• [Data supplied]
========================================================================
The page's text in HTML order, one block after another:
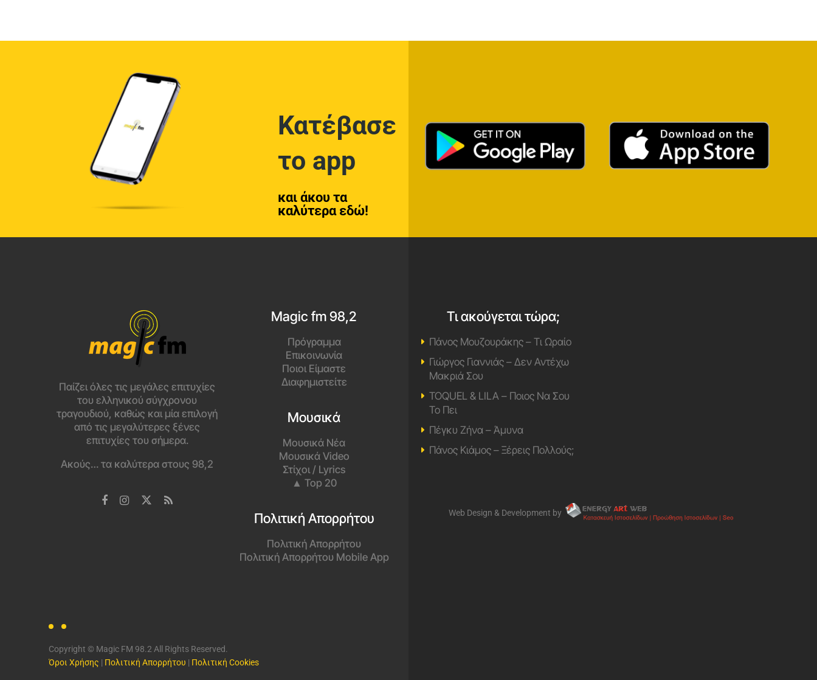
Κατέβασε
το app
και άκου τα
καλύτερα εδώ!
Παίζει όλες τις μεγάλες επιτυχίες
του ελληνικού σύγχρονου
τραγουδιού, καθώς και μία επιλογή
από τις μεγαλύτερες ξένες
επιτυχίες του σήμερα.
Ακούς… τα καλύτερα στους 98,2
Magic fm 98,2
Πρόγραμμα
Επικοινωνία
Ποιοι Είμαστε
Διαφημιστείτε
Μουσικά
Μουσικά Νέα
Μουσικά Video
Στίχοι / Lyrics
▲ Top 20
Πολιτική Απορρήτου
Πολιτική Απορρήτου
Πολιτική Απορρήτου Mobile App
Copyright © Magic FM 98.2 All Rights Reserved.
Όροι Χρήσης | Πολιτική Απορρήτου | Πολιτική Cookies
Τι ακούγεται τώρα;
Πάνος Μουζουράκης – Τι Ωραίο
Γιώργος Γιαννιάς – Δεν Αντέχω
Μακριά Σου
TOQUEL & LILA – Ποιος Να Σου
Το Πει
Πέγκυ Ζήνα – Άμυνα
Πάνος Κιάμος – Ξέρεις Πολλούς;
Web Design & Development by
========================================================================
• [What the exercise asks] Return an exact transcription of the entries above, excluding each image.

• [Your response]
The page's text in HTML order, one block after another:
Κατέβασε
το app
και άκου τα
καλύτερα εδώ!
Παίζει όλες τις μεγάλες επιτυχίες
του ελληνικού σύγχρονου
τραγουδιού, καθώς και μία επιλογή
από τις μεγαλύτερες ξένες
επιτυχίες του σήμερα.
Ακούς… τα καλύτερα στους 98,2
Magic fm 98,2
Πρόγραμμα
Επικοινωνία
Ποιοι Είμαστε
Διαφημιστείτε
Μουσικά
Μουσικά Νέα
Μουσικά Video
Στίχοι / Lyrics
▲ Top 20
Πολιτική Απορρήτου
Πολιτική Απορρήτου
Πολιτική Απορρήτου Mobile App
Copyright © Magic FM 98.2 All Rights Reserved.
Όροι Χρήσης | Πολιτική Απορρήτου | Πολιτική Cookies
Τι ακούγεται τώρα;
Πάνος Μουζουράκης – Τι Ωραίο
Γιώργος Γιαννιάς – Δεν Αντέχω
Μακριά Σου
TOQUEL & LILA – Ποιος Να Σου
Το Πει
Πέγκυ Ζήνα – Άμυνα
Πάνος Κιάμος – Ξέρεις Πολλούς;
Web Design & Development by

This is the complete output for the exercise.